- Problem to solve
Check every line below for the string "Consultation", and copy the lines that contain it.

- Data records

[Start of section]

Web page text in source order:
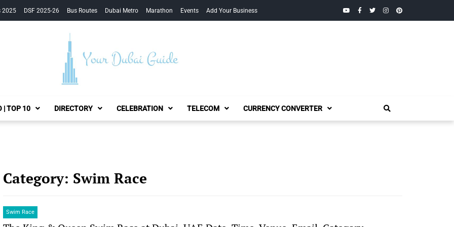
2025 DSF 2025-26 Bus Routes Dubai Metro Marathon Events Add Your Business YouTubeFacebook
TwitterInstagramPinterest
Your Dubai Guide
| TOP 10 DIRECTORY CELEBRATION TELECOM CURRENCY CONVERTER
Category: Swim Race
Swim Race
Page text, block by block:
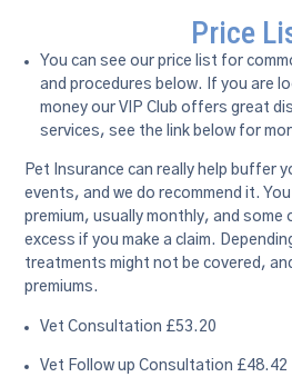
Price
You can see our price list for
and procedures below. If you are
money our VIP Club offers great
services, see the link below for
Pet Insurance can really help buffer
events, and we do recommend it.
premium, usually monthly, and
excess if you make a claim.
treatments might not be covered,
premiums.
Vet Consultation £53.20
Vet Follow up Consultation £48.42
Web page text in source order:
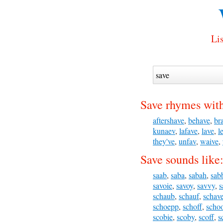
Save rhymes
aftershave, behave,
kunaev, lafave, lave,
they've, unfav, waive,
Save sounds like:
saab, saba, sabah,
savoie, savoy, savvy,
schaub, schauf,
schoepp, schoff,
scobie, scoby, scoff,

[End of section]

- Result
Vet Consultation £53.20
Vet Follow up Consultation £48.42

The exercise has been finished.